Schwarzmeerküste

Kaum enden wollende 245 km rumänischer Schwarzmeerküste locken mit Sonne und herrlich feinkörnigen, flach abfallenden Sandstränden wie aus dem Bilderbuch. Ganz nach den Wünschen junger Familien mit rundum guter Verpflegung und dauerhaft günstigen Preisen.

Die Schwarzmeer Badeküste schließt sich unmittelbar südlich an das Delta an, wo die Badeorte wie Perlen auf der Kette aufgereiht sind. Von Portiza über das mondäne Mamaia, zur Hafenstadt Constanta, weiter über Eforie Nord und Eforie Süd zu den Orten Tuzla, Costinesti für die Jugend, 23. August, Olimp, Neptun, Jupiter, Venus, Saturn nach Mangalia und weiter über 2. Mai nach Vama Veche, das sich vor den Neureichen retten will.

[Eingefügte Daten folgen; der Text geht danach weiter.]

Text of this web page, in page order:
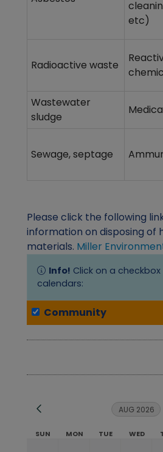
etc)
Radioactive waste
Wastewater
sludge
Sewage, septage
Please click the following
information on disposing of
materials. Miller
Info! Click on a
calendars:
Community
AUG 2026
SUN MON TUE WED

Parallel zur Schwarzmeer-Küste erstreckt sich die Dobrudscha, wo die Griechen schon im 6. Jh. v. Chr. siedelten. Ihnen folgten Daker und Römer. Ganz im Norden der Dobrudscha liegen die Muntii Macin (Macin-Massiv), das älteste Gebirge der Welt, das inzwischen auf knapp 500 m herunter verwittert ist. Und weiter im Südwesten bei Ion Corvin die Einsiedelei des Apostels Andreas, der die Dobrudscha zu einem der ersten christianisierten Gebiete Europas missionierte.